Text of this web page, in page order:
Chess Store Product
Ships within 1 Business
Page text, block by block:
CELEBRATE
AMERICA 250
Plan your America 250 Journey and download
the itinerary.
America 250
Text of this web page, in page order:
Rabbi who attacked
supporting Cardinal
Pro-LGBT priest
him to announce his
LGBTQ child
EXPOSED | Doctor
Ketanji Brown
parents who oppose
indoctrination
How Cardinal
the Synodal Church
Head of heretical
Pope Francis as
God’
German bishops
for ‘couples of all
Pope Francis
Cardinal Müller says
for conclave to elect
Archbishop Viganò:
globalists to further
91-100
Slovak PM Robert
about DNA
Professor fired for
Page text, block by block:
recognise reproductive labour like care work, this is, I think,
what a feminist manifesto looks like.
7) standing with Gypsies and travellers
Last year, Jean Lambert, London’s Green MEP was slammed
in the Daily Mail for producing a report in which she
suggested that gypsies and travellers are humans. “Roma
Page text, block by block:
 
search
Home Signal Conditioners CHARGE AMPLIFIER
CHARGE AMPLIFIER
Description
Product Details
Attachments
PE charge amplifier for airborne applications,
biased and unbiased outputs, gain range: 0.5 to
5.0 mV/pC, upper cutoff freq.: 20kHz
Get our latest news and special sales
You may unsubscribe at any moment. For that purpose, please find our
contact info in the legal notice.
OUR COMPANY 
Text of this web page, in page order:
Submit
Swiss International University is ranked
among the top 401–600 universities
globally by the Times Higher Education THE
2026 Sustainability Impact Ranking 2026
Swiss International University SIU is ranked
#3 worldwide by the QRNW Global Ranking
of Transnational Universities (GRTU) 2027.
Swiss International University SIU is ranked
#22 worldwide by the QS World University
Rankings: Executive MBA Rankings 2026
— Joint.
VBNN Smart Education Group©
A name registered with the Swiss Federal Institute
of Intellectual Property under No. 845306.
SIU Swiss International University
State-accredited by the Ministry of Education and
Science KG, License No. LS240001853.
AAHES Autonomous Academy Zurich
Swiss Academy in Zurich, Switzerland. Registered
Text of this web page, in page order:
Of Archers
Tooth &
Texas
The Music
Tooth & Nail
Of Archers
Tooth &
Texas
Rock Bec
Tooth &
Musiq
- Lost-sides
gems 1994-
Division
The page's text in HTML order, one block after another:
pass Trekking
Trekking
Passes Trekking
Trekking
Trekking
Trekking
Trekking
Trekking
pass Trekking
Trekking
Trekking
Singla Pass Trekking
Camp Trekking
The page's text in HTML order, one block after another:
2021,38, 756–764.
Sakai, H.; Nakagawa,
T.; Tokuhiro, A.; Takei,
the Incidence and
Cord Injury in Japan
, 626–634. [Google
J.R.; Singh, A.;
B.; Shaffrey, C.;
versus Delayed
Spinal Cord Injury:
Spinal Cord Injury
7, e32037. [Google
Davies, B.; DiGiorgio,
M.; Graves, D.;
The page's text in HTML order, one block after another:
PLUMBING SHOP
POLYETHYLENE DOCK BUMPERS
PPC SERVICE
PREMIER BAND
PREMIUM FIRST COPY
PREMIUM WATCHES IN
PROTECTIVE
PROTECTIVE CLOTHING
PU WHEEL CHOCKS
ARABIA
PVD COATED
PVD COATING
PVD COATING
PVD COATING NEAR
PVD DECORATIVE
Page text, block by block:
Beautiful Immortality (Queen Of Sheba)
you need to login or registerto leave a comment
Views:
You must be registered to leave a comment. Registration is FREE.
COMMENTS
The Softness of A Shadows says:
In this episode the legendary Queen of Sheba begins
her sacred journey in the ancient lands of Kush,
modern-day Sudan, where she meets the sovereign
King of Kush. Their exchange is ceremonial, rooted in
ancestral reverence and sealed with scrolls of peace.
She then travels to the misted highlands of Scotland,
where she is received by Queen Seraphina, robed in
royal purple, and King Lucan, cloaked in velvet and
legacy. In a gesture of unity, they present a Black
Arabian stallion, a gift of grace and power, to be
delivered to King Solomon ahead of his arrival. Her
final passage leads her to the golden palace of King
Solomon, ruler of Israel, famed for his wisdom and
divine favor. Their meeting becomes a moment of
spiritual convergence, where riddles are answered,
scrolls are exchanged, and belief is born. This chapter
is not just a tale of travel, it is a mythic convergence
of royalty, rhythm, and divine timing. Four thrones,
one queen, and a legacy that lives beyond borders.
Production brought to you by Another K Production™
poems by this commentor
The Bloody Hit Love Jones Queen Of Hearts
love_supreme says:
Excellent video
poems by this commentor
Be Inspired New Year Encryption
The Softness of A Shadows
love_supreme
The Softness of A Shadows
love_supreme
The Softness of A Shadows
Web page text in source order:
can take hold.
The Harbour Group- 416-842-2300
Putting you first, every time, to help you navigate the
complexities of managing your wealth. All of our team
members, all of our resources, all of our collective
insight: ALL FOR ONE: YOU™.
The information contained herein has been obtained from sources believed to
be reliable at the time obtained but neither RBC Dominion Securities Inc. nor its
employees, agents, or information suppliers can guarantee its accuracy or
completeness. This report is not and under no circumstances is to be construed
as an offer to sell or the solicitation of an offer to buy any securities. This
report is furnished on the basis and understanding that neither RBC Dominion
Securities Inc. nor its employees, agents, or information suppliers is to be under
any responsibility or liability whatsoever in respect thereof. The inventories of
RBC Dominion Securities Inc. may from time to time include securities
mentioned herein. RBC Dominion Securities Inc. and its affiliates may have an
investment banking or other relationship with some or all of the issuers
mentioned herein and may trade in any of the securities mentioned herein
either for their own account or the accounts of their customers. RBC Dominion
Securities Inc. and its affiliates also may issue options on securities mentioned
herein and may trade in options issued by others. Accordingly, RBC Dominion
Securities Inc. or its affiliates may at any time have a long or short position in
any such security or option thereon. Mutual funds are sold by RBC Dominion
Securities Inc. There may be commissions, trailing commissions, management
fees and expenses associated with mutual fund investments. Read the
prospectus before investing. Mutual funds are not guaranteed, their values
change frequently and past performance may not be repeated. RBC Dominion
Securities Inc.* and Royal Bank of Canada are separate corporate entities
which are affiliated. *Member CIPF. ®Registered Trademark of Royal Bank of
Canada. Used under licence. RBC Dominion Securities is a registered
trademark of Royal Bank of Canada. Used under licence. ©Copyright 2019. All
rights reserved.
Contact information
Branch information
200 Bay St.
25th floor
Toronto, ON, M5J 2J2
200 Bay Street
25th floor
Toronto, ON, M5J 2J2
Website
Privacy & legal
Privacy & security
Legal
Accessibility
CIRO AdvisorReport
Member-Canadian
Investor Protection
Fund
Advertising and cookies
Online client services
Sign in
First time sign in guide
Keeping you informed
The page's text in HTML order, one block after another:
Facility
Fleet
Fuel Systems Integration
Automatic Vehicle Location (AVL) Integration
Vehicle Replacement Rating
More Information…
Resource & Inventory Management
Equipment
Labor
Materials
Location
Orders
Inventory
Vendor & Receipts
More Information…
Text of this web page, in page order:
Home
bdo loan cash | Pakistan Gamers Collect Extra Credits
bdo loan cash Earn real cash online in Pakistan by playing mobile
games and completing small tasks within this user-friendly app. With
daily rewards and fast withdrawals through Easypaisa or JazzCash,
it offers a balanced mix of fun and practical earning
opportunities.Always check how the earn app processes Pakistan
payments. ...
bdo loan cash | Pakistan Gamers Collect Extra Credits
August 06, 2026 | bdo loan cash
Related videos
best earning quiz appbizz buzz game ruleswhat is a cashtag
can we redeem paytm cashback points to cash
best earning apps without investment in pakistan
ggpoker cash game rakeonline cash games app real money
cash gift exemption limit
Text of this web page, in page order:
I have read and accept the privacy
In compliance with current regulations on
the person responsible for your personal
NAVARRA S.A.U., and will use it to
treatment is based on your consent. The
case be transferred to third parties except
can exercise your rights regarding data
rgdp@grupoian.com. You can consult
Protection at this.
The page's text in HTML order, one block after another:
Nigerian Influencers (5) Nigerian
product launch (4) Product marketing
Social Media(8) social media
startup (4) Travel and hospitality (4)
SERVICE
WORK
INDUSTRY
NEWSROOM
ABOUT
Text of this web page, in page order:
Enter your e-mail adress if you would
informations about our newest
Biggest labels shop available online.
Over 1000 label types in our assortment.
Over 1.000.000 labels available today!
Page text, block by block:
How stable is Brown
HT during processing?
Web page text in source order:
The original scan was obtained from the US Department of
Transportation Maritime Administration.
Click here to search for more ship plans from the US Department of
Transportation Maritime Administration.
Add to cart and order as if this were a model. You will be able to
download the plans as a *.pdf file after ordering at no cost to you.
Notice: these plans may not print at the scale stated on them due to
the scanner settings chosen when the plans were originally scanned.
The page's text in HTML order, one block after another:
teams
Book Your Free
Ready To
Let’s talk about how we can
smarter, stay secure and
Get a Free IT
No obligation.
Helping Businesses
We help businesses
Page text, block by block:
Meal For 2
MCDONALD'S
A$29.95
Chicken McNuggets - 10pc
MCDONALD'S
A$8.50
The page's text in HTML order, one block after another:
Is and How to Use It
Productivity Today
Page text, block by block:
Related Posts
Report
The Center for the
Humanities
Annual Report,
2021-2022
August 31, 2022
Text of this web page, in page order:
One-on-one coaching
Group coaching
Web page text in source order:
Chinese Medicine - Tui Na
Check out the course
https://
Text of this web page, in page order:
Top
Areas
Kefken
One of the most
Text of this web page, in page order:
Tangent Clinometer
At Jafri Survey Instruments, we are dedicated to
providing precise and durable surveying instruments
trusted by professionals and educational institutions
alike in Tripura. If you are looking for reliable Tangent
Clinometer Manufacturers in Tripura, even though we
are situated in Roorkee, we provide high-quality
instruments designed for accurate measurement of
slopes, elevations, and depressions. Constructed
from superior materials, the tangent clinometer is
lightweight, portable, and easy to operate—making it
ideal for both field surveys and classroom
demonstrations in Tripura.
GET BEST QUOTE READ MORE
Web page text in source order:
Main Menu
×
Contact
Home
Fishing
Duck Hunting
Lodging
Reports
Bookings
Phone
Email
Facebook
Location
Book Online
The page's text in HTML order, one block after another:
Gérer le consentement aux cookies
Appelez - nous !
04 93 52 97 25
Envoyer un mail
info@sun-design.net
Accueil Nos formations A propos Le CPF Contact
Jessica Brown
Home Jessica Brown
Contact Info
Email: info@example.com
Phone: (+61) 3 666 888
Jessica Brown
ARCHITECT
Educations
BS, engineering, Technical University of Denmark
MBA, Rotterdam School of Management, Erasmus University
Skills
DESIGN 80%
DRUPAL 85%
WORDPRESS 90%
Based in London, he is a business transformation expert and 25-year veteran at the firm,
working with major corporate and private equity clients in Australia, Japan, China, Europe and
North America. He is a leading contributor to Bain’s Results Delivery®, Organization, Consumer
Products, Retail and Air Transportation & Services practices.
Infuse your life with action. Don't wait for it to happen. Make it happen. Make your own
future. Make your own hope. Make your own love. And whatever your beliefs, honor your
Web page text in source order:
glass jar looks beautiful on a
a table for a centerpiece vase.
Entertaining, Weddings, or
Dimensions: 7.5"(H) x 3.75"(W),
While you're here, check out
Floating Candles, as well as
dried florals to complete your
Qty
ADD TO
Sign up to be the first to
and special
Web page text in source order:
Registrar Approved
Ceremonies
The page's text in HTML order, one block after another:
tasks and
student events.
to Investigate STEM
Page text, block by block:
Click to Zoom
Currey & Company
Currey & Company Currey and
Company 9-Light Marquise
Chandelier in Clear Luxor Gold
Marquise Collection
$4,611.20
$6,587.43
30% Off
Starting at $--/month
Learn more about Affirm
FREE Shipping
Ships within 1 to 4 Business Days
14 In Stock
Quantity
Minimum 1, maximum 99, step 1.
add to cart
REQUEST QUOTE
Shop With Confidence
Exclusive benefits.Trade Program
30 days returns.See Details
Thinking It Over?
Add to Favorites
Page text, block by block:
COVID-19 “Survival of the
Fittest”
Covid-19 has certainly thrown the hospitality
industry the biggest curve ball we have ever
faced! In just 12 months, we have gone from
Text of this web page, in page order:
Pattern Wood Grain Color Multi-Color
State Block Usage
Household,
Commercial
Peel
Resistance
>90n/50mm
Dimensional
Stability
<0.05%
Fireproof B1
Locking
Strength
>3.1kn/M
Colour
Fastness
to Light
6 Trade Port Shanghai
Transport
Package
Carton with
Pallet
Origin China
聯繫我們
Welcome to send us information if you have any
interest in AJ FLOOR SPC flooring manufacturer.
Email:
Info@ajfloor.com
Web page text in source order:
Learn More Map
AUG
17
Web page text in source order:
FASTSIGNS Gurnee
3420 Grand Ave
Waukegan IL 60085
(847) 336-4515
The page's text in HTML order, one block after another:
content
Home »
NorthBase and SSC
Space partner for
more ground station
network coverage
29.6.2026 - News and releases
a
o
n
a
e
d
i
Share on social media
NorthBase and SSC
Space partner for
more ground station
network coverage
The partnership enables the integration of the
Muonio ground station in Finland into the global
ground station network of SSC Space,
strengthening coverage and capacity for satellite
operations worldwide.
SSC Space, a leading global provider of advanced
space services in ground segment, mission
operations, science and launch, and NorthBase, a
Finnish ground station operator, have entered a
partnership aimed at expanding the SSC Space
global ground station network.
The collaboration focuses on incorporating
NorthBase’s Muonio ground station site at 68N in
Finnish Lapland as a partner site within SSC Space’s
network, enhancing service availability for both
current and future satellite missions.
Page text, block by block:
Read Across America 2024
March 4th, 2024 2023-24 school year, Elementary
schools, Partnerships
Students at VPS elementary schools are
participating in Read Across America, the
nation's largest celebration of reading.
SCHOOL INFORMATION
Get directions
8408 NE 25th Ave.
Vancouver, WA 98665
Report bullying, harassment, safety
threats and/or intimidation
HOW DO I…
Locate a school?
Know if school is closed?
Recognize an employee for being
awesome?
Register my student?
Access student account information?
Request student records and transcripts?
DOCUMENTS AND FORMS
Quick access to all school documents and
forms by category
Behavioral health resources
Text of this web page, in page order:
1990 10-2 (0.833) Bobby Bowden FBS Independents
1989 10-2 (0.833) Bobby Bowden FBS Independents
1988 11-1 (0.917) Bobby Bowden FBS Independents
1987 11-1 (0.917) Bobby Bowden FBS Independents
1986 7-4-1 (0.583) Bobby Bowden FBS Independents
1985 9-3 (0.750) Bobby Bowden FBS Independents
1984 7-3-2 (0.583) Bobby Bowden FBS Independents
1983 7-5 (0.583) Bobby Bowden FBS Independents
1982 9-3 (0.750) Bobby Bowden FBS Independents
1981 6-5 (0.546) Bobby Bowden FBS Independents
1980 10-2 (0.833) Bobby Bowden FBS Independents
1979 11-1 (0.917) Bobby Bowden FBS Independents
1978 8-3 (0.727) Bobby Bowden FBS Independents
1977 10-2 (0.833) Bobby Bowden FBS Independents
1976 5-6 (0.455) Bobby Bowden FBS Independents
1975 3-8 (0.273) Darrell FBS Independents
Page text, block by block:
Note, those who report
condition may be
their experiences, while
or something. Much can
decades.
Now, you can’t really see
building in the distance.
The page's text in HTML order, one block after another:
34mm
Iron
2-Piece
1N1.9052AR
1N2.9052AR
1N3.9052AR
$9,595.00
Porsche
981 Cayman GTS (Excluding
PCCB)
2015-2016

○ ○ ○

**WHAT THIS TASK INVOLVES:**
Could you reproduce exactly the lines of the entries above, from the one with "Rankings: Executive MBA Rankings 2026" through the one with "Singla Pass Trekking", and nothing else?

**TASK RESULT:**
Rankings: Executive MBA Rankings 2026
— Joint.
VBNN Smart Education Group©
A name registered with the Swiss Federal Institute
of Intellectual Property under No. 845306.
SIU Swiss International University
State-accredited by the Ministry of Education and
Science KG, License No. LS240001853.
AAHES Autonomous Academy Zurich
Swiss Academy in Zurich, Switzerland. Registered
Text of this web page, in page order:
Of Archers
Tooth &
Texas
The Music
Tooth & Nail
Of Archers
Tooth &
Texas
Rock Bec
Tooth &
Musiq
- Lost-sides
gems 1994-
Division
The page's text in HTML order, one block after another:
pass Trekking
Trekking
Passes Trekking
Trekking
Trekking
Trekking
Trekking
Trekking
pass Trekking
Trekking
Trekking
Singla Pass Trekking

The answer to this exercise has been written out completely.